In [5]:
import pandas as pd
import numpy as np
from data import transformations as trf

In [6]:
data = pd.read_csv("dataset/transformed_data/initial_train_data.csv")
weekly = pd.read_csv("dataset/raw_data/timeseries/time_series_weekly_adjusted.csv")

weekly = weekly[["timestamp", "symbol", "adjusted close"]]

In [7]:
# Calculate fundamental metrics

data["PERatio"] = np.where(data['eps'] != 0, data['adjusted close'] / data['eps'], 0)
data["currentEquity"] = data["totalCurrentAssets"] - data["totalCurrentLiabilities"]

data = data[['symbol', 'timestamp', 'adjusted close', 'freeCashFlow',
       'eps', 'Sector', 'grossProfitRatio', 'operatingIncomeRatio',
       'totalEquity', "PERatio", "currentEquity"
       ]]

In [8]:
# Add economic indicators

ffr = pd.read_csv("dataset/raw_data/economy/federal_funds_rate.csv")
cpi = pd.read_csv("dataset/raw_data/economy/cpi.csv")
sp500_bench = pd.read_csv("dataset/info_data/S&P500-prices.csv")


data["timestamp"] = pd.to_datetime(data["timestamp"])
weekly["timestamp"] = pd.to_datetime(weekly["timestamp"])
ffr["timestamp"] = pd.to_datetime(ffr["timestamp"])
cpi["timestamp"] = pd.to_datetime(cpi["timestamp"])
sp500_bench["timestamp"] = pd.to_datetime(sp500_bench["timestamp"])
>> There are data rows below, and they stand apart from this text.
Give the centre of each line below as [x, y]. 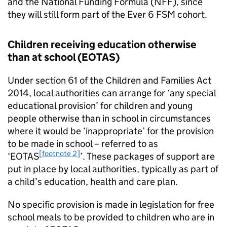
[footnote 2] [60, 153]
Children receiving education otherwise [102, 45]
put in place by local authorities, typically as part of [113, 169]
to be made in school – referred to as [83, 144]
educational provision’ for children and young [100, 106]
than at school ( [45, 57]
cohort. [191, 14]
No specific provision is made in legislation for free [111, 204]

ffr = ffr.rename({"value": "ffr"}, axis=1)
cpi = cpi.rename({"value": "cpi"}, axis=1)
sp500_bench['bm_performance'] = sp500_bench.sort_values(["timestamp"])["adjusted close"].pct_change(periods=1).shift(-1)
sp500_bench['bm_performance_last_month'] = sp500_bench["bm_performance"].shift(-1)

sp500_bench = sp500_bench[["timestamp", "bm_performance_last_month"]]

data = pd.merge_asof(data.sort_values(['timestamp']), ffr.sort_values(['timestamp']),
                              on='timestamp', direction='backward')

data = pd.merge_asof(data.sort_values(['timestamp']), cpi.sort_values(['timestamp']),
                              on='timestamp', direction='backward')

data = pd.merge_asof(data.sort_values(['timestamp']), sp500_bench.sort_values(['timestamp']),
                              on='timestamp', direction='backward')

data = data.sort_values(['symbol', 'timestamp'], ascending=[True, True])
weekly = weekly.sort_values(['symbol', 'timestamp'], ascending=[True, True])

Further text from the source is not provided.